The disparity between rich and poor is growing in America as the federal minimum wage has remained flat for years, union membership has declined and industries have faced global competition, according to a study released Thursday.
The report by the Center on Budget and Policy Priorities and the Economic Policy Institute, both liberal-leaning think tanks, found the incomes of the poorest 20 percent of families nationally grew by an average of $2,660, or 19 percent, over the past 20 years. Meanwhile, the incomes of the richest fifth of families grew by $45,100, or nearly 59 percent, the study by the Washington-based groups said.
Families in the middle fifth saw their incomes rise 28 percent, or $10,218.
The figures, based on U.S. Census data, compare the average growth from 1980-82 to 2001-03, after adjusting for inflation.
The poorest one-fifth of families, the report said, had an average income of $16,780 from 2000-03, while the top fifth of families had an average income of $122,150 _ more than seven times as much. Middle-income families' average income was $46,875.
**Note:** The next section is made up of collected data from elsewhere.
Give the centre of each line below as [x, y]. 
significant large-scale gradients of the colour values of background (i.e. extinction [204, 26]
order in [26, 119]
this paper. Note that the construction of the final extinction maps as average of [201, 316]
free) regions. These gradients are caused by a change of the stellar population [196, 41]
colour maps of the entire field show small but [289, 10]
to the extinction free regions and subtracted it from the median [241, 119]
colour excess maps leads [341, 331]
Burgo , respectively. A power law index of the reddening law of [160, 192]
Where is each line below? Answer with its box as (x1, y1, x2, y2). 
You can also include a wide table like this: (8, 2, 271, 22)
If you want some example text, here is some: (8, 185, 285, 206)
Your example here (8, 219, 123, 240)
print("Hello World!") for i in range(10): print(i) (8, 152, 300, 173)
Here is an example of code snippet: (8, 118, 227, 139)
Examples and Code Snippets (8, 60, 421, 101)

Trudi Renwick, an economist with the union-backed Fiscal Policy Institute in New York, said globalization, the decline of manufacturing jobs, the expansion of low-wage service jobs, immigration and the weakening of unions have hurt those on the lower end of the economic scale.
In 38 states, the incomes of high-income families grew by a higher percentage than those of the lowest-income families; Alaska was the only state in which the reverse was true. The 11 states where the high and low incomes increased at about the same rate were mostly in the West and Midwest.
The greatest disparity between rich and poor was in New York, where the top 20 percent of wage earners had average incomes 8.1 times larger than the poorest 20 percent in the early 2000s. Texas had only a slightly smaller gap; Wyoming had the smallest disparity at a 5.2 to 1 ratio.
Matthew Maguire, a spokesman for the Business Council of New York state, said the money earned by the state's wealthiest residents is "something that everybody who cares about New York should be pleased about."
"New York's wealthy pay huge sums in taxes and those wealthy people and their taxes make it possible for New York to provide the nation's most generous social service programs to less fortunate New Yorkers," he said. "It also reflects the fact the state is a magnet for immigrants who come from the four corners of the globe to a state they see as symbol of economic activity."
Renwick said the government "needs to continue its commitment to correcting the natural outcomes of the marketplace" by raising the minimum wage with inflation and by tax policies like the earned income tax credit.
Renwick also suggested that governments, when giving tax breaks to companies, insist those companies provide jobs that pay higher wages.